In the condition of boyish self-inquisition in which I then found
myself, this acquaintance was a fresh element of fermentation, and the
strongest to which my self-examination had hitherto been subjected. I
instinctively desired to engage her fancy; but my attitude was from
myself through her to myself. I wanted less to please than to dominate
her, and as it was only my head that was filled with her image, I wholly
lacked the voluntary and cheerful self-humiliation which is an element
of real love. I certainly wished with all my heart to fascinate her; but
what I more particularly wanted was to hold my own, to avoid submission,
and retain my independence. My boyish pride demanded it.

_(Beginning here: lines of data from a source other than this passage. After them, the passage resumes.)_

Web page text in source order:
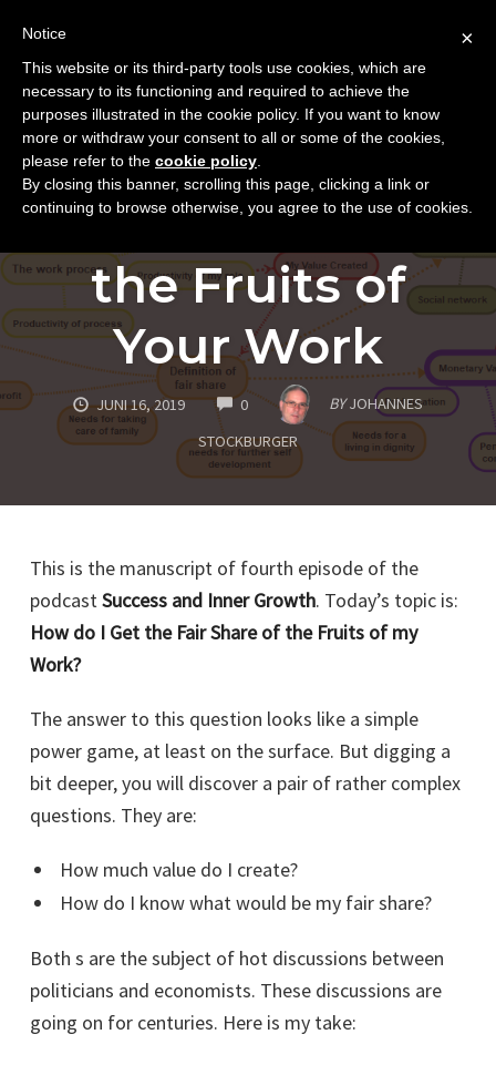
Skip
content
SUCCESS AND INNER GROWTH
The Fair Share of
the Fruits of
Your Work
JUNI 16, 2019 0COMMENTS BY JOHANNES
STOCKBURGER
This is the manuscript of fourth episode of the
podcastSuccess and Inner Growth. Today’s topic is:
How do I Get the Fair Share of the Fruits of my
Work?
The answer to this question looks like a simple
power game, at least on the surface. But digging a
bit deeper, you will discover a pair of rather complex
questions. They are:
How much value do I create?
How do I know what would be my fair share?
Both s are the subject of hot discussions between
politicians and economists. These discussions are
going on for centuries. Here is my take:
×
Notice
This website or its third-party tools use cookies, which are
necessary to its functioning and required to achieve the
purposes illustrated in the cookie policy. If you want to know
more or withdraw your consent to all or some of the cookies,
please refer to the cookie policy
By closing this banner, scrolling this page, clicking a link or
continuing to browse otherwise, you agree to the use of cookies.

The young foreigner, whose knowledge of the world was hardly greater
than my own, had certainly never, during her short life, come in contact
with so extraordinary a phenomenon; it afforded matter for reflection.
She certainly felt attracted, but, woman-like, was on her guard. She was
of a quiet, amiable disposition, innocently coquettish, naturally
adapted for the advances of sound common sense and affectionate good-
will, not for the volts of passion; she was, moreover, femininely
practical.
She saw at a glance that this grown-up schoolboy, who almost staggered
her with his eloquence, his knowledge, his wild plans for the future,
was no wooer, and that his advances were not to be taken too seriously.